Consequently, ISC is moderately favoured in both systems, with compound 9 exhibiting a slightly stronger driving force due to its narrower gap. The S₀ ← T₁ vertical emission energies are 2.43 eV and 2.45 eV for 6 and 9, corresponding to wavelengths of 510 nm and 506 nm, respectively. Inspection of the Natural Transition Orbitals (NTOs, see Fig. 6) confirms a transition dominated by an intraligand charge transfer (ILCT, π–π*) character, with significant involvement of the C≡C triple bond and the aromatic ring. Furthermore, a minor metal-to-ligand charge transfer (MLCT) character is also observed, as the hole orbital exhibits a small contribution from the d-orbitals of the Au(I) metal centers.

Fig. 6 (Top/middle) Natural transition orbitals (NTOs) to the first triplet transitions of the dimers of compounds 6 and 9, respectively. (Bottom) Schematic energy level diagram calculated at the TD-DFT/B3LYP-D4/def2-TZVP level.

Thus, the transition is essentially ligand based but metallophilically perturbed. Hence, we then evaluated the role of aurophilic interactions in modulating the emissive properties of the complexes, using compounds 6 and 9 as representative models. To assess the strength of these interactions, we employed a literature-based approach that estimates interaction energies from the electron density (ρ) at the bond critical point (BCP) of the Au⋯Au contact: E (kcal mol⁻¹) = −688.65 × ρ (a.u.) + 10.03.⁵² QTAIM analyses (Fig. 7) confirm the presence of BCPs and bond paths between the Au atoms in the dimers of 6 and 9, yielding estimated aurophilic interaction energies of −4.7 and −5.2 kcal mol⁻¹, respectively.

Fig. 7 QTAIM analysis of the dimers of 6 (top) and 9 (botton). Only the bond critical points (BCPs, small red spheres) connecting the Au-atoms are shown for clarity. The density values at the BCPs are given in a.u.
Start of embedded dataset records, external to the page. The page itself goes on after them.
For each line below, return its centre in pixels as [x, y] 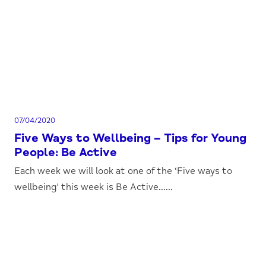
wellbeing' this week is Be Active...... [94, 187]
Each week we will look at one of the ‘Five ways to [123, 171]
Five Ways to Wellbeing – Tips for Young [131, 138]
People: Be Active [66, 152]
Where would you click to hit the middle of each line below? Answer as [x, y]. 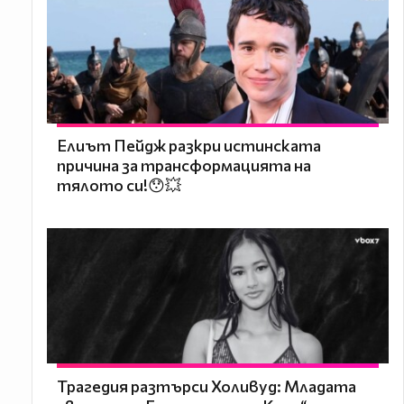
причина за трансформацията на [184, 165]
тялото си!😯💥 [119, 185]
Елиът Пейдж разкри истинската [188, 146]
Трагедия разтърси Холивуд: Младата [206, 386]
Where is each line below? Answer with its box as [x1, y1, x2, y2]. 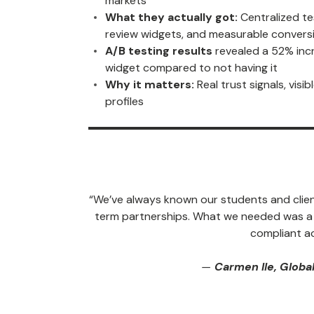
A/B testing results [105, 43, 215, 58]
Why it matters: [105, 77, 194, 92]
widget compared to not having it [105, 60, 278, 75]
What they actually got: [105, 10, 238, 25]
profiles [105, 94, 144, 109]
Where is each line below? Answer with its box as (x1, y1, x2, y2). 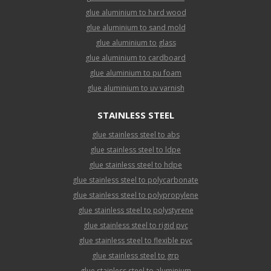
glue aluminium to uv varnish (87, 83, 184, 94)
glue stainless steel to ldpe (90, 145, 181, 155)
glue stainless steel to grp (92, 250, 179, 261)
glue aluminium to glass (95, 38, 176, 48)
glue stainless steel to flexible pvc (79, 235, 192, 246)
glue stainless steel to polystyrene (77, 205, 194, 216)
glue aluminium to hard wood (85, 7, 186, 18)
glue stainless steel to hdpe (89, 160, 182, 171)
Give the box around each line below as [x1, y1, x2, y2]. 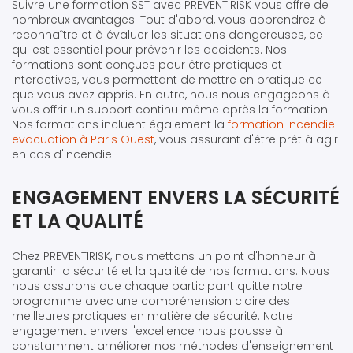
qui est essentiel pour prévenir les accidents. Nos [12, 41, 287, 58]
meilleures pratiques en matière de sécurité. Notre [12, 307, 293, 324]
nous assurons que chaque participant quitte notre [12, 277, 303, 294]
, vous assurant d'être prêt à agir [154, 131, 338, 147]
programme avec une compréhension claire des [12, 292, 290, 309]
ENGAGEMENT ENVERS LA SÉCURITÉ [12, 184, 340, 210]
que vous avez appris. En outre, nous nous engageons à [12, 86, 330, 102]
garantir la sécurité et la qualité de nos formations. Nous [12, 262, 329, 279]
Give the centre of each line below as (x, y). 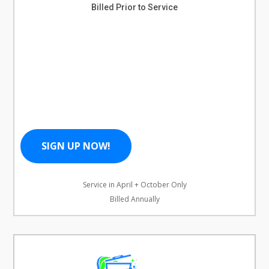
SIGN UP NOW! (76, 146)
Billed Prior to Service (134, 7)
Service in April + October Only (134, 184)
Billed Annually (134, 199)
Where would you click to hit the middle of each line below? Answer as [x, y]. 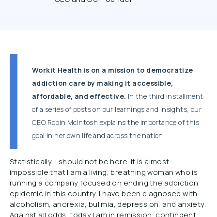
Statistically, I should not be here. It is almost [90, 162]
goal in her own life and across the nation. [99, 135]
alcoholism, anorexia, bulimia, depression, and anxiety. [108, 204]
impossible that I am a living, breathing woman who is [104, 172]
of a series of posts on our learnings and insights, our [117, 109]
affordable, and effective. [79, 96]
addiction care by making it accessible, [103, 83]
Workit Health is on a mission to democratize [113, 70]
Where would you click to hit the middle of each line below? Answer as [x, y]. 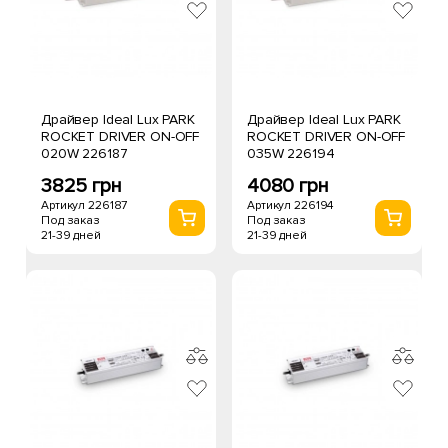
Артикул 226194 [290, 205]
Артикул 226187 [84, 205]
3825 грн [81, 186]
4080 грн [288, 186]
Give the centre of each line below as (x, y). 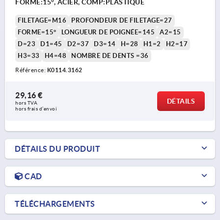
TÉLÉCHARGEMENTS (55, 204)
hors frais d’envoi (36, 109)
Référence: (31, 70)
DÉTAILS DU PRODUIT (57, 149)
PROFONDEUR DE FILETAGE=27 (122, 20)
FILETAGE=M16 (42, 20)
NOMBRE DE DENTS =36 (110, 55)
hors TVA (27, 103)
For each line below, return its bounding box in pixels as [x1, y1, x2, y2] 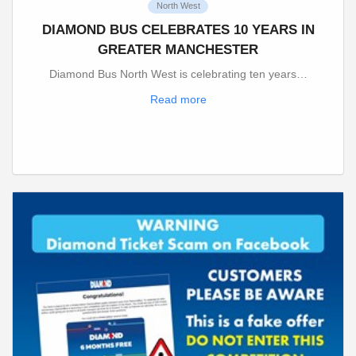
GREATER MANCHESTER [98, 41, 258, 57]
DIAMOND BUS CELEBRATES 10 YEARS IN [41, 21, 315, 37]
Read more [149, 92, 207, 106]
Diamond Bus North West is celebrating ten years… [48, 68, 308, 81]
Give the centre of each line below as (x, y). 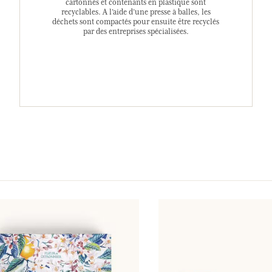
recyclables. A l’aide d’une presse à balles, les (136, 12)
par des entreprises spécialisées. (136, 32)
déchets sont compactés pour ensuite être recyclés (136, 22)
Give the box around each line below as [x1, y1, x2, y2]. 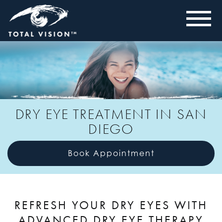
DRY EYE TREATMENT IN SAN [15, 105, 207, 123]
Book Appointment [67, 148, 155, 159]
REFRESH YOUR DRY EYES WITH [14, 197, 208, 213]
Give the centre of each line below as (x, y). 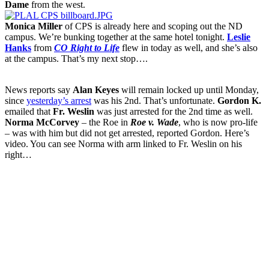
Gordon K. (239, 100)
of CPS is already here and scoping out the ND (154, 26)
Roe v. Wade (154, 122)
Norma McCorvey (42, 122)
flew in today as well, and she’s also (190, 47)
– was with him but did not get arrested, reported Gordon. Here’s (127, 133)
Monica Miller (35, 26)
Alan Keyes (96, 89)
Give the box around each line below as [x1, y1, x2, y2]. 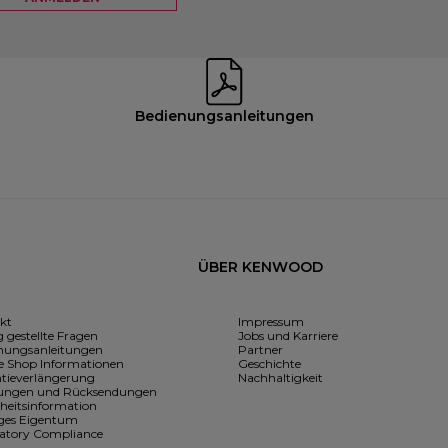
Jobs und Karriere [238, 328, 339, 344]
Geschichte [238, 356, 302, 372]
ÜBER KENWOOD [198, 258, 324, 277]
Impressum [238, 314, 305, 330]
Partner [238, 342, 284, 358]
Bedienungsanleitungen [134, 107, 314, 126]
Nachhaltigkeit [238, 370, 324, 386]
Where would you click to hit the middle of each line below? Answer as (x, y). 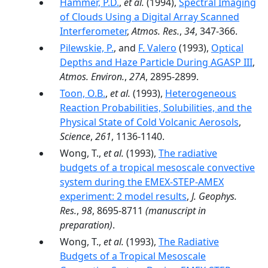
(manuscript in (174, 211)
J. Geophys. (214, 196)
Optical (227, 48)
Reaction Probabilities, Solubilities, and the (156, 108)
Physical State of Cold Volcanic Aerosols (149, 122)
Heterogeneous (201, 93)
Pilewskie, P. (87, 48)
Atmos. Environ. (92, 77)
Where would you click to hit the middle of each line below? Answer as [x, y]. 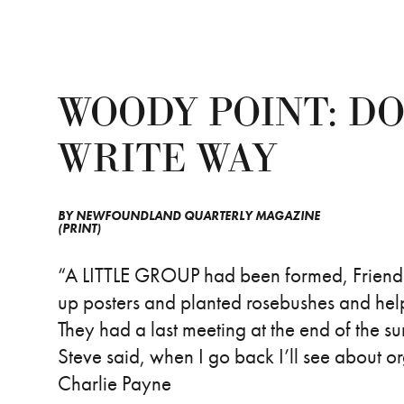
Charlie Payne [115, 383]
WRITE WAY [167, 159]
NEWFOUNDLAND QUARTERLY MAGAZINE [198, 216]
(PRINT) [79, 228]
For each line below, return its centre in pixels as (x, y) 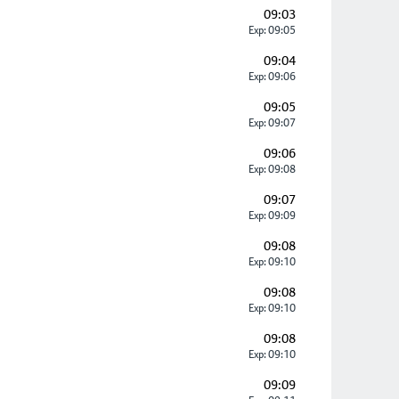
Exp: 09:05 (271, 30)
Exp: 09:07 (271, 123)
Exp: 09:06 (271, 77)
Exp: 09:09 (271, 216)
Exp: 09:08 (271, 169)
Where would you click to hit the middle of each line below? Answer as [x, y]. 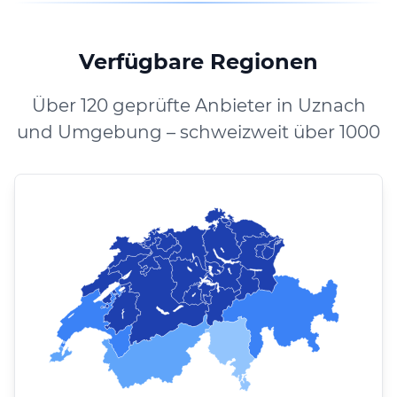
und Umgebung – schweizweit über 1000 [198, 132]
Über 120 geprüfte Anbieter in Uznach [198, 105]
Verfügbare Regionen [198, 61]
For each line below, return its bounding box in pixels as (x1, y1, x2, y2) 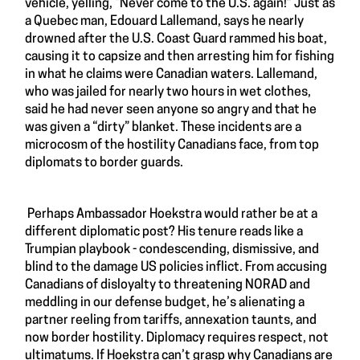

Furthermore, we computed the phosphorescence emission wavelengths of monomeric models of compounds 6 and 9 that lack aurophilic contacts. As a result, we observed hypsochromic shifts of 12.5 nm and 17.6 nm with respect to the dimers for 6 and 9, respectively. This supports the hypothesis that changes in molecular packing caused by mechanical grinding, likely due to altered Au⋯Au and π-stacking interactions in the solid state, affect the energy gap between the excited and ground states. Briefly, when the conjugation within the complex remains unaltered, the emissions are primarily attributed to ILCT transitions. However, upon grinding, the molecular packing and long-range order of the crystal are disrupted, leading to changes in the electronic structure that extend beyond the influence of the ligands alone. This mechanical stimulus could facilitate the formation of new aurophilic (Au⋯Au) interactions, indicating a more pronounced participation of the gold centers in the excited-state transitions. As a result, the emission may no longer be dominated by simple ILCT transitions but instead involve significant contributions from the gold atoms. This structural change apparently led to the deactivation of a non-radiative decay pathway present in the pristine solid, causing the observed increase in the measured PLQYs. The additional CH⋯N contacts in 8 and the absence of N in 9 rationalize their distinct packing resilience, PXRD evolution, and quantum-yield trends, underscoring positional isomerism as an effective lever to program packing-dependent luminescence.

Conclusions

In summary, this study demonstrates that subtle ligand and positional modifications in gold(I) ethynyl–pyridine complexes provide powerful control over supramolecular organization and, consequently, their mechano- and thermochromic responses. Across the series, luminescence arises from two accessible excited-state manifolds: a higher-energy ILCT-type state and a lower-energy state whose energy and efficiency are highly sensitive to aurophilic aggregation and local microstructure. The relative population and stabilization of these states depend strongly on crystal packing, the extent of metallophilic interactions, and the rigidity of the surrounding environment.

Mechanical grinding induces pronounced chromic shifts by disrupting long-range order and generating numerous locally aggregated, disordered microdomains in which short Au⋯Au contacts persist or are newly formed. These microenvironments favor the lower-energy CT transition emissive state and simultaneously restrict intramolecular motions, leading to enhanced emission intensity and the characteristic green mechanochromism. The process is fully reversible: solvent-vapor annealing restores the original packing arrangement and selectively re-establishes the higher-energy emissive pathway.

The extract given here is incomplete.